Le jury chargé de désigner le couteau de l’année organisé dans le cadre de la 20e édition du Salon du couteau d’art Coutellia à Thiers le samedi 22 mai 2010, a longuement délibéré pour établir l’ordre du tiercé gagnant. Le thème ’Mon premier couteau’ a donné lieu à des interprétations aussi diverses et riches que le nombre d’artistes participants.
Un concours de très haute volée
26 couteliers d’art avaient souhaité soumettre une oeuvre à l’appréciation d’un jury d’experts, dont Toshiro Doke, vice-maire de Séki (Japon), et présidé par Gilles Richard -l’un des membres de la Jeune Chambre Economique de Thiers, créatrice de Coutellia-.
Le jury a tout d’abord présélectionné 12 couteaux. Lors de la seconde délibération, trois couteaux sont ressortis du lot. Et ce n’est qu’à la troisième délibération que l’ordre a été défini.
Le premier prix a été décerné à un coutelier thiernois, Jean-Pierre Vesseyre qui, pour expliquer sa démarche, évoque les pensions et autres colonies de vacances qui ont rythmé son enfance : « Dieu merci, en ces temps reculés, les couteaux (canifs) étaient non seulement autorisés mais nécessaires ! Ma grand-mère m’offrait donc des canifs multi- pièces, il était inconcevable de n’avoir qu’une lame ! Quelques 50 ans plus tard, j’essaie de me remémorer ce premier couteau. Il était certainement plus simple mais c’est sûrement comme cela que je l’aurais souhaité. Toutes les lames sont en Damas, le tire bouchon est en acier pour raison de solidité. Le ressort et les platines sont en inox, gravés au burin. Les mitres en Damas mosaïque brasées à l’argent. Les cotes sont en croute Ivoire fossile. Oui, le temps passe. Et ce qui différencie l’Homme de l’Enfant, c’est le prix de ses jouets ! ».

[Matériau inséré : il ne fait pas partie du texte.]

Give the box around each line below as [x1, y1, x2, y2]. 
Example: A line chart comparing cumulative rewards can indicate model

Le deuxième prix a été attribué à Koji Hara, coutelier à Seki, pour son couteau baptisé le Makie-Dragon, pour « combiner la haute technologie avec la tradition japonaise pour créer un couteau moderne et ancien. Thiers est le deuxième salon auquel je participe en France, le premier dans lequel je concours. Je suis très heureux d’avoir reçu cette reconnaissance. J’ai été très étonné de trouver autant de densité de savoir-faire dans un espace restreint qui accueille des visiteurs, amateurs de couteaux et réels connaisseurs. Ils ont
tous un oeil averti capable de distinguer très rapidement une lame de qualité d’une création ordinaire. Je suis venu à Thiers pour nouer des liens entre Thiers et Seki et serai très heureux de pouvoir revenir lors d’une prochaine édition ».

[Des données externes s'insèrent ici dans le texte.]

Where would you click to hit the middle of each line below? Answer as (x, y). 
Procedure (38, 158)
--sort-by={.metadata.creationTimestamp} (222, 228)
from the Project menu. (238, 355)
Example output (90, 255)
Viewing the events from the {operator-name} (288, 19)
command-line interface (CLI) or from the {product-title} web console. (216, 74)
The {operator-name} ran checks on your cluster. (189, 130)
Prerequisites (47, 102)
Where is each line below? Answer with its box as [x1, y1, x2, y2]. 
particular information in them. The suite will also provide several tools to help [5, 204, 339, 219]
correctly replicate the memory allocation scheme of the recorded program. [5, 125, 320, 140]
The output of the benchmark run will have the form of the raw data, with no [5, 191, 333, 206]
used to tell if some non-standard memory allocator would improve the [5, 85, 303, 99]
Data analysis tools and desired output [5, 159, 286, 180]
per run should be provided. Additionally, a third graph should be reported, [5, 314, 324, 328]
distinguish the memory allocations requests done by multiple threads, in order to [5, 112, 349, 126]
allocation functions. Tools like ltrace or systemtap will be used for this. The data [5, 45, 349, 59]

Le troisième prix est revenu à Charles Bennica, installé à Moules (34), pour le Vesuvio.
« Mon premier couteau était droit (lame fixe). J’y reviens donc en présentant ce couteau intégral, un peu particulier, car j’y ai ajouté une difficulté supplémentaire : l’interframe. Il en découle une forme pure et simple qui ne doit pas faire oublier la complexité et la rigueur du travail. La principale difficulté réside dans la finition. En effet, le polissage doit se faire sur une dureté de 60 HRC, car le couteau entier est trempé au préalable. La simplicité de ce couteau cache en réalité un important travail manuel. Et c’est bien dans celui-ci que s’expriment mon savoir-faire et mon plaisir ». Charles Bennica, présent sur Coutellia depuis 20 ans, a également été le gagnant du premier concours organisé par la CCI de Thiers, dans le cadre de Coutellia, sur le thème « Le tire-bouchon ».
Toshiro Doke, vice-maire de Séki, très honoré d’être membre de ce jury, a été soulagé à l’annonce des résultats car il avait donné les mêmes vainqueurs, bien que dans un ordre différent ! Il est « heureux pour Koji Hara, bien sûr, mais avec une petite pointe de regret qu’il n’ait pas eu le premier prix !! ». Il invite les couteliers thiernois à venir exposer sur le Salon du couteau d’art qui se tiendra les 9 et 10 octobre 2010 à Seki, car, au vu de la grande qualité des couteaux exposés à Thiers, il est certain de l’accueil qui leur sera fait.
Ils pourront également participer à un concours. Il lance ainsi une invitation à la municipalité thiernoise en étant persuadé que : « si les traditions coutelières thiernoises et japonaises sont différentes, elles peuvent être source, comme pour la cuisine, de discussions et d’échanges enrichissants ».